Sunday, February 22, 2009

算着玩

wine quality = 12.145 + 0.00117 winter rainfall + 0.0614 average growing season temperature - 0.00386 harvest rainfall

开学的第一次课,Data Mining and Machine Learning的老师发了一篇阅读文章:《Super Crunchers》 by Ian Ayres。里面看到了这个公式。写这个公式的人叫Orley Ashenfelter,普林斯顿的经济学教授,红酒爱好者。文章里这么解释了这个公式:

... ...

“It's really a no-brainer," he (Ashenfelter) said. "Wine is an agricultural product dramatically affected by the weather from year to year." Using decades of weather data from France's Bordeaux region, Orley found that low level of harvest rain and high average summer temperature produce the greatest wines. The statistical fit on data from 1952 through 1980 was remarkably tight for the red wines of Burgundy as well as Bordeaux.

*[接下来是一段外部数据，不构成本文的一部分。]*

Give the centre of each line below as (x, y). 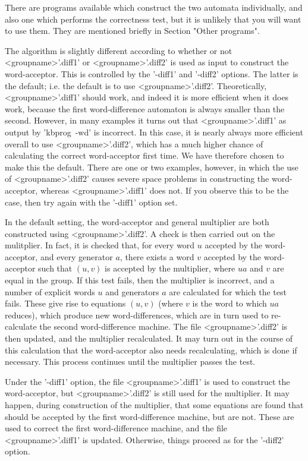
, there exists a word (157, 256)
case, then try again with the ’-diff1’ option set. (91, 202)
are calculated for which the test (228, 291)
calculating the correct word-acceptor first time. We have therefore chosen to (144, 155)
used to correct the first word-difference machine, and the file (116, 428)
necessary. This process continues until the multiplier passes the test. (130, 361)
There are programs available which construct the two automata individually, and (154, 7)
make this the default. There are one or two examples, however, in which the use (152, 167)
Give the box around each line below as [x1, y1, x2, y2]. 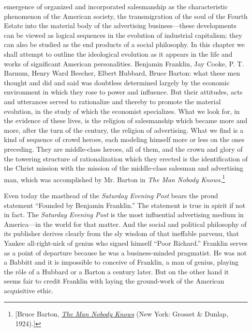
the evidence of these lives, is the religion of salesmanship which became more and [4, 115, 248, 126]
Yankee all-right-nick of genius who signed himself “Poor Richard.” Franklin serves [4, 237, 248, 248]
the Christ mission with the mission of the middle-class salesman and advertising [4, 163, 244, 173]
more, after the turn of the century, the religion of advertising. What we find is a [4, 125, 244, 135]
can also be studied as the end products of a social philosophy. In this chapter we [4, 39, 245, 49]
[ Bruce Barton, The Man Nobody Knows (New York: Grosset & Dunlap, [15, 309, 228, 319]
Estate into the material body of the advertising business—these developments [4, 20, 237, 31]
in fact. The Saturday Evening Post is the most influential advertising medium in [4, 209, 244, 220]
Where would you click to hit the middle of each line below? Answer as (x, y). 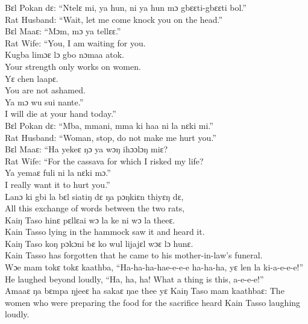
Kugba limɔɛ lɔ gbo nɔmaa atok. (64, 55)
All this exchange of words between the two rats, (95, 208)
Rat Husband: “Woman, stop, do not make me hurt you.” (111, 137)
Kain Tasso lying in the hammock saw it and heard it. (105, 232)
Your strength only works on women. (73, 66)
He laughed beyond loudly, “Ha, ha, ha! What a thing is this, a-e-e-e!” (134, 279)
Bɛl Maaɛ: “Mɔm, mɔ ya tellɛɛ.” (63, 31)
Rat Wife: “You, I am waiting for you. (75, 42)
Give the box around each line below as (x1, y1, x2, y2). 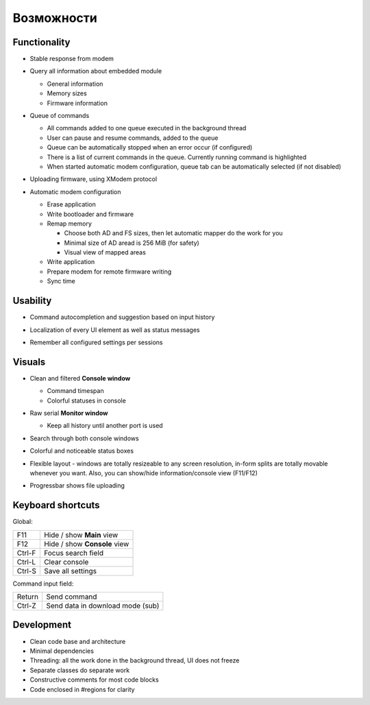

Bordeaux are best when the grapes are ripe and their juice is concentrated. In years when the summer is particularly hot, grapes get ripe, which lowers their acidity. And, in years when there is below-average rainfall, the fruit gets concentrated. So it's in the hot and dry years that you tend to get the legendary vintages. Ripe grapes make supply (low-acid) wines. Concentrated graps make full-bodied wines.

... ...

因为红酒酿制好后要储存少则几个月多则几年才能喝,Ashenfelter想找个方法预测红酒的质量,在能真正喝到之前。这种工作有专门的专家来干,而这些专家看到Ashenfelter的公式以后,就气坏了。神圣又神秘的品酒事业被一个不解风情的家伙挤压成了几个干巴巴的数字,真是“somewhere between violent and hysterical”。更让有多年wine spitting经验的红酒专家们恼火的是,几年下来的市场证明,Ashenfelter的预测比他们的还要准确。

波尔多的葡萄园一定技术成熟,发挥稳定。天气是为数不多的不好控制的因素。作为一个热情的业余的啤酒酿制爱好者,我觉得Ashenfelter的公式相当的make sense。如果给我的家酿啤酒做个公式,变量选择应该正好相反。我家啤酒厂一直处于刻苦研发阶段,所有能变的变量没有一次不变的:首次发酵时间,二次发酵时间,carbonation时间,首次发酵温度,二次发酵温度,carbonation温度,priming suger用量,瓶子的大小颜色和摆放位置,洗瓶子的工序,甚至晒没晒太阳。天气的影响反而不大,因为麦芽汁是买的现成的,虽然不同批次的质量也应该有所不同,但那点小起伏在前面那些大起大落的变数面前,多半可以忽略不计了。为了保证二次发酵和后期储存的温度恒定,我家啤酒厂买了一个特大冰箱,专门放置啤酒。公式里的这个变量大概可以去掉了。为了保证首次发酵和carbonation阶段的温度恒定,我家啤酒厂应该再买一个特大冰箱。只是啊,俺们厂再放不下第三个冰箱了。

还是Data Mining的老师,她的一个朋友用往年评奖数据和logistic regression做了今年奥斯卡最佳影片的预测:

Probability(Slumdog Millionaire = winner|X’s)= .855

这个容易,过几个小时就知道对不对了。(顺便说一句,我太喜欢这个电影了,希望它能得奖。)

============ 几个小时后 ============

呵呵,赢了 :)

7 comments:

Anonymous said...

你们厂需要会计和后勤吗?包喝包住就行

Anonymous said...

这个值是越大越好,还是处于某个区间好?

bing said...

anonymous,

让我和猪干事商量一下子。不过,有给您放张床的地方,俺们厂多半就把第三个冰箱摆在那儿了 :)

anonymous,

概率在0-1之间。这个值是说,考虑到种种条件,slumdog得奖的机率在85.5%。很高了,尤其是用同一个公式算的时候,另几个电影的机率才5%左右 :)

Anonymous said...

I am talking about the wine quality value, not that dog.

bing said...

这个值是wine quality的话,应该是越高越好吧 :)

Anonymous said...

Interesting post, I love statistics, they can be so fun... I hope he tasted each wine while developing that regression model and is able to verify his formula pretty much on the spot, we call that model training....

bing said...

the model was used to "predict", so i guess he couldn't taste before the wine became available. but with the outcome variable being the tested wine quality data over 38 years, it says something about experience too, maybe as good as the experience of someone who actually tasted each and every bottle over those years?